(Dataset records)
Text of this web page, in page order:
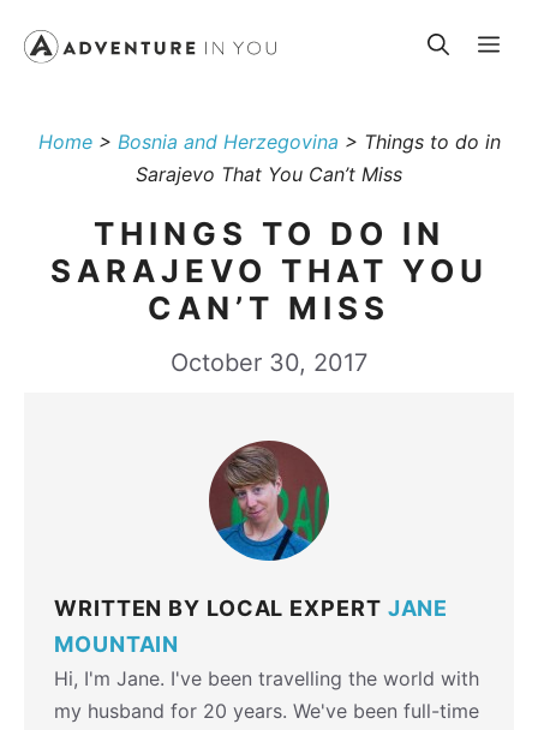
Home> Bosnia and Herzegovina > Things to do in
Sarajevo That You Can’t Miss
THINGS TO DO IN
SARAJEVO THAT YOU
CAN’T MISS
October 30, 2017
WRITTEN BY LOCAL EXPERT JANE
MOUNTAIN
Hi, I'm Jane. I've been travelling the world with
my husband for 20 years. We've been full-time
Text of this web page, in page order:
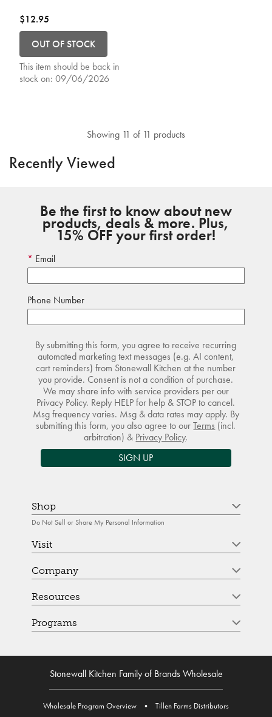
$12.95
OUT OF STOCK
This item should be back in
stock on: 09/06/2026
Showing 11 of 11 products
Recently Viewed
Be the first to know about new
products, deals & more. Plus,
15% OFF your first order!
Email
Phone Number
By submitting this form, you agree to receive recurring
automated marketing text messages (e.g. AI content,
cart reminders) from Stonewall Kitchen at the number
you provide. Consent is not a condition of purchase.
We may share info with service providers per our
Privacy Policy. Reply HELP for help & STOP to cancel.
Msg frequency varies. Msg & data rates may apply. By
submitting this form, you also agree to ourTerms (incl.
arbitration) & Privacy Policy.
SIGN UP
Shop
Do Not Sell or Share My Personal Information
Visit
Company
Resources
Programs
Stonewall Kitchen Family of Brands Wholesale
Wholesale Program Overview • Tillen Farms Distributors
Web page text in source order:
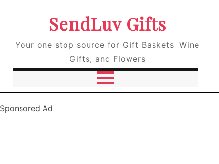
SendLuv Gifts
Your one stop source for Gift Baskets, Wine
Gifts, and Flowers
Sponsored Ad
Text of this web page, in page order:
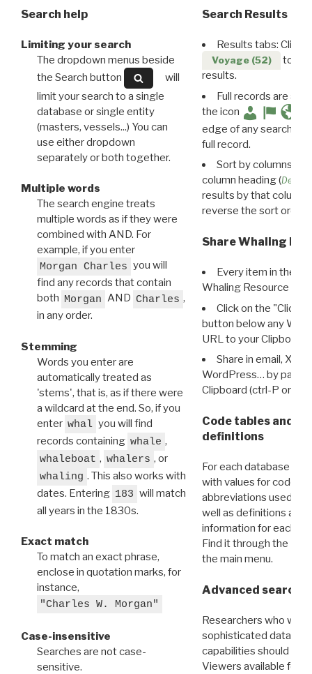
Search help
Limiting your search
The dropdown menus beside
the Search button
will
limit your search to a single
database or single entity
(masters, vessels...) You can
use either dropdown
separately or both together.
Multiple words
The search engine treats
multiple words as if they were
combined with AND. For
example, if you enter
Morgan Charles you will
find any records that contain
both Morgan AND Charles ,
in any order.
Stemming
Words you enter are
automatically treated as
'stems', that is, as if there were
a wildcard at the end. So, if you
enter whal you will find
records containing whale ,
whaleboat , whalers , or
whaling . This also works with
dates. Entering 183 will match
all years in the 1830s.
Exact match
To match an exact phrase,
enclose in quotation marks, for
instance,
"Charles W. Morgan"
Case-insensitive
Searches are not case-
sensitive.
Search Results
Results tabs: Click
Voyage (52)
to
results.
Full records are
the icon
edge of any search
full record.
Sort by columns:
column heading (
results by that column.
reverse the sort order.
Share Whaling
Every item in the
Whaling Resource
Click on the "Click
button below any WRI
URL to your Clipboard.
Share in email, X,
WordPress… by
Clipboard (ctrl-P or
Code tables and
definitions
For each database
with values for codes
abbreviations used in
well as definitions and
information for each
Find it through the
the main menu.
Advanced search:
Researchers who
sophisticated data
capabilities should
Viewers available for
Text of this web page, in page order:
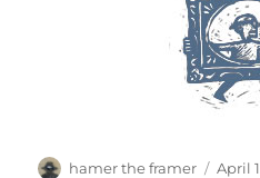
Author
hamer the framer
Posted
April

Exercise instructions:
Starting at the line above that has "Msg frequency varies." and ending at the line that has "SendLuv Gifts", copy each line exactly, leaving the pictures out and adding nothing.

Solution below:
Msg frequency varies. Msg & data rates may apply. By
submitting this form, you also agree to ourTerms (incl.
arbitration) & Privacy Policy.
SIGN UP
Shop
Do Not Sell or Share My Personal Information
Visit
Company
Resources
Programs
Stonewall Kitchen Family of Brands Wholesale
Wholesale Program Overview • Tillen Farms Distributors
Web page text in source order:
SendLuv Gifts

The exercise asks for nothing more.